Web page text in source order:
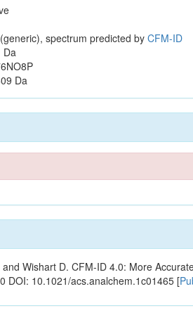
spectrum predicted by CFM-ID
Da
Da
Wishart D. CFM-ID 4.0: More
DOI: 10.1021/acs.analchem.1c01465 [
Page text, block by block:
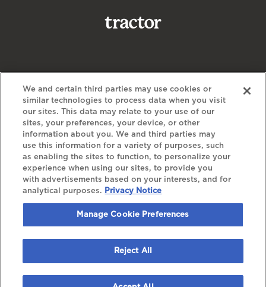
2026 The Bowery Presents
YOUR PRIVACY CHOICES
PRIVACY POLICY
CALIFORNIA PRIVACY NOTICE
MANAGE COOKIE PREFERENCES
We and certain third parties may use cookies or
similar technologies to process data when you visit
our sites. This data may relate to your use of our
sites, your preferences, your device, or other
information about you. We and third parties may
use this information for a variety of purposes, such
as enabling the sites to function, to personalize your
experience when using our sites, to provide you
with advertisements based on your interests, and for
analytical purposes.
Privacy Notice
Manage Cookie Preferences
Reject All

- _Work to be completed_: Write out each line above with the word "information".

- _Written reply_:
information about you. We and third parties may
use this information for a variety of purposes, such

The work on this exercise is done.